Mrs. Blake gave an eloquent shrug, but she did not venture on a more direct answer; and Audrey sat and smiled to herself as she thought that Geraldine and Edith Bryce were certainly pattern women.

How pleasant it all was! Audrey had never enjoyed herself more; she was making herself quite at home with these Blakes. But surely there was no need to hurry home; Gage was with her mother. She might indulge herself a little longer. She longed to talk more to Kester and Mollie, but she found it impossible to draw them into the conversation. They sat quite silent, only every now and then Audrey's quick eyes saw an intelligent look flash between them—a sort of telegraphic communication.

'I hope those two poor children are not left out in the cold,' she thought uneasily. 'Their brother does not seem to notice them; he and his mother are wrapped up in each other. It is hardly fair.'

Again Audrey was forming a hasty judgment.

'The country is not very pretty, is it?' asked Cyril at this moment, and she woke up from her reverie.
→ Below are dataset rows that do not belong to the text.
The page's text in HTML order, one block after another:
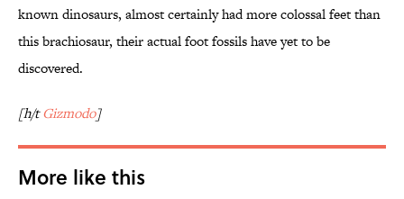
known dinosaurs, almost certainly had more colossal feet than
this brachiosaur, their actual foot fossils have yet to be
discovered.
[h/tGizmodo]
More like this
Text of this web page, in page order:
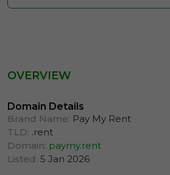
OVERVIEW
Domain Details
Brand Name: Pay My Rent
TLD: .rent
Domain: paymy.rent
Listed: 5 Jan 2026
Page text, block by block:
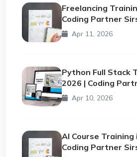
Freelancing
Coding Partner
Apr 11, 2026
Python Full Stack
2026 | Coding
Apr 10, 2026
AI Course Training
Coding Partner
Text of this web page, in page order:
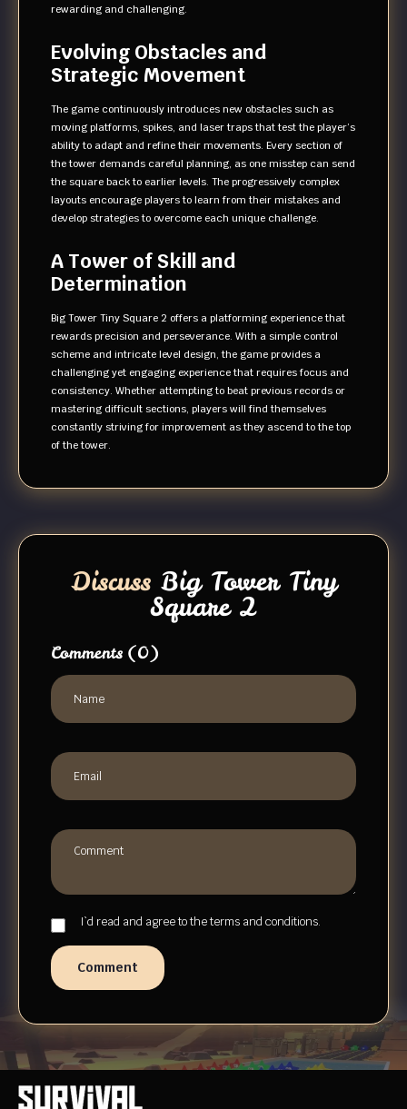
rewarding and challenging.
Evolving Obstacles and
Strategic Movement
The game continuously introduces new obstacles such as
moving platforms, spikes, and laser traps that test the player’s
ability to adapt and refine their movements. Every section of
the tower demands careful planning, as one misstep can send
the square back to earlier levels. The progressively complex
layouts encourage players to learn from their mistakes and
develop strategies to overcome each unique challenge.
A Tower of Skill and
Determination
Big Tower Tiny Square 2 offers a platforming experience that
rewards precision and perseverance. With a simple control
scheme and intricate level design, the game provides a
challenging yet engaging experience that requires focus and
consistency. Whether attempting to beat previous records or
mastering difficult sections, players will find themselves
constantly striving for improvement as they ascend to the top
of the tower.
DiscussBig Tower Tiny
Square 2
Comments (0)
I`d read and agree to the terms and conditions.
Comment
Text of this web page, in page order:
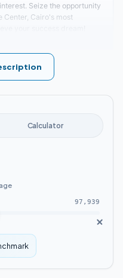
Seize the opportunity
Center, Cairo's most
Settlement
luxurious, upscale
roads and main axes,
in mere minutes. Ozone
and service areas
New Cairo:
Al-Sharbatly Mosque.
American
and the German
Calculator
97,939
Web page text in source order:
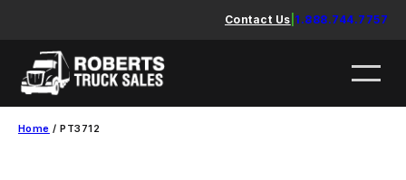
content
Contact Us 1.888.744.7757
Home / PT3712
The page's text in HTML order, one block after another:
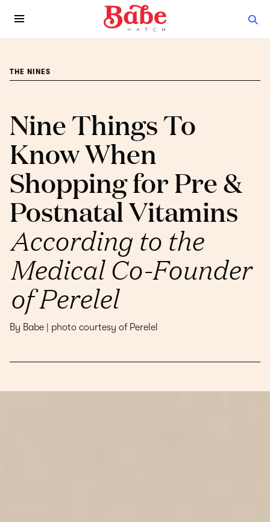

'It is a little flat, but it has its good points; it is a splendid hunting country, as you know. Oh yes, I think it pretty. There are nice walks. I am very partial to the grass lanes we have about here. In fine weather they are delicious.'

'And you are a good walker?'

'Oh yes. I am strong, and there is nothing I enjoy so much. One is such splendid company for one's self. Leo and I used to have such expeditions! Leo was a St. Bernard puppy, only he died three weeks ago of distemper. I cannot bear to speak of him yet. He was my playfellow, and so handsome and intelligent! My cousin, Captain Burnett, has promised to find me another dog. He has a Dachs-hund himself—such a loving, faithful little creature. He is obliged to take Booty wherever he goes, or the poor thing would fret himself to skin and bone. Is that retriever your special property?' and Audrey looked at Cyril as she spoke.

'No; he belongs to Kester,' he returned carelessly. Then, with a quick change of tone: 'Are you tired, old fellow? Would you like me to help you indoors?' and, as Kester languidly assented, he picked up his crutches, and taking possession of one, substituted his arm, while Mollie ran before them with a couple of cushions.

Mrs. Blake looked after them, and a cloud came over her face.

'Is it not sad?' she said, in a melancholy tone. 'That poor boy—he will be a drag on Cyril all his life. He will never be able to gain his own living. He is fifteen now.'

'It was the result of an accident, was it not?'

But Audrey regretted her abrupt question, as a troubled expression came into the mother's eyes.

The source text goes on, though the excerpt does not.